▸ **Exercise objective**: Give back each line of the listing below that contains the string "сделать".

####################

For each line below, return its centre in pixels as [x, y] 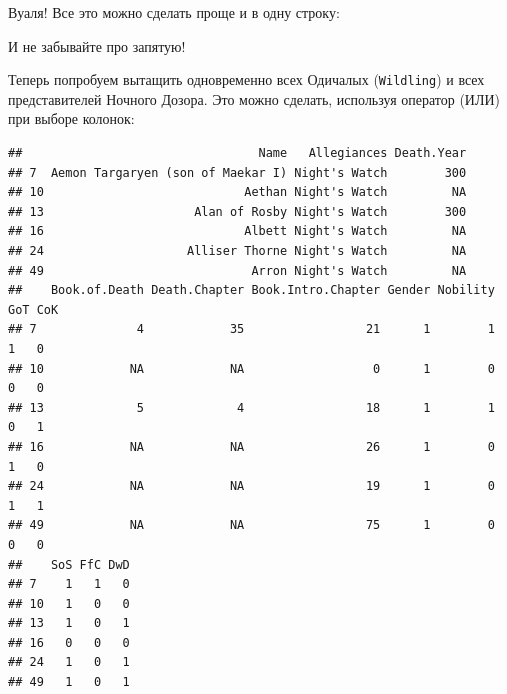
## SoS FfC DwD [69, 564]
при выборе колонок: [71, 118]
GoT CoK [33, 309]
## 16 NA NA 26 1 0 [251, 446]
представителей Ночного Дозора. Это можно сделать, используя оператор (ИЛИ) [254, 98]
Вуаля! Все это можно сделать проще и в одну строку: [174, 12]
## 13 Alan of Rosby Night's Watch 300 [237, 211]
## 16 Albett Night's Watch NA [237, 231]
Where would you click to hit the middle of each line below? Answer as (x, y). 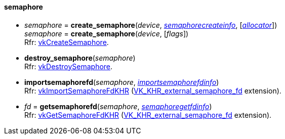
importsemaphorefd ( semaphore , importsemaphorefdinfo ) (122, 82)
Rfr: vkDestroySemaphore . (69, 66)
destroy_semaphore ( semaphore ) (80, 58)
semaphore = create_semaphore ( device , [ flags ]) (107, 33)
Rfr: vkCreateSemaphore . (67, 42)
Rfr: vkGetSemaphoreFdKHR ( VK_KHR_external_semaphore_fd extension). (148, 115)
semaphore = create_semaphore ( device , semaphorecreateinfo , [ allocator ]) (151, 25)
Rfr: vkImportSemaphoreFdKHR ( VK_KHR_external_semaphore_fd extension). (153, 90)
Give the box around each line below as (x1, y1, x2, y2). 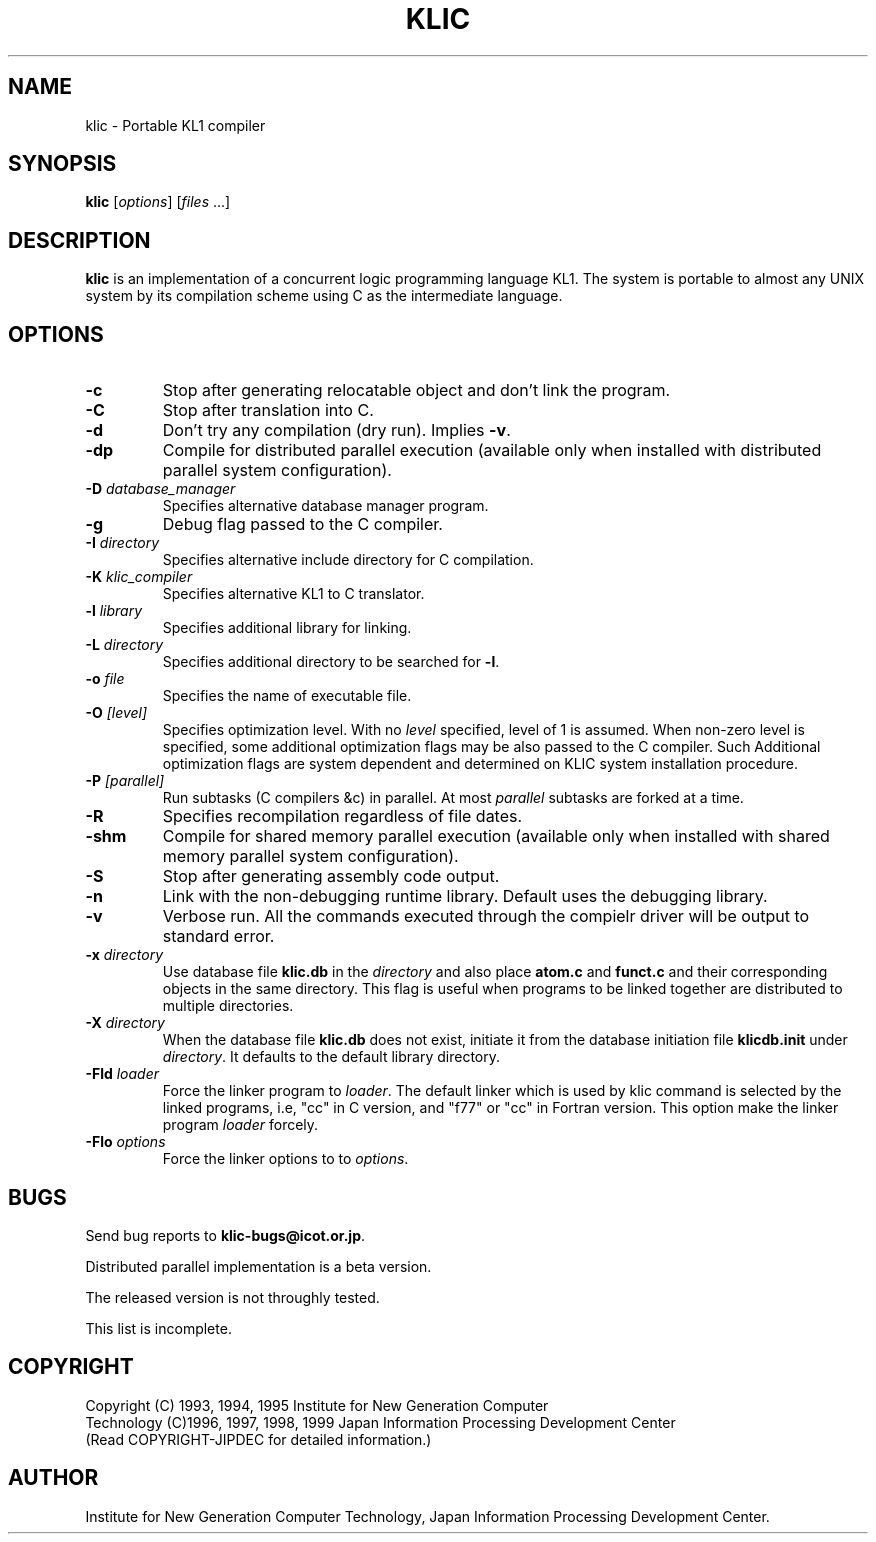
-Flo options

####################

▸ **Solution to this task**:
представителей Ночного Дозора. Это можно сделать, используя оператор (ИЛИ) [254, 98]
Вуаля! Все это можно сделать проще и в одну строку: [174, 12]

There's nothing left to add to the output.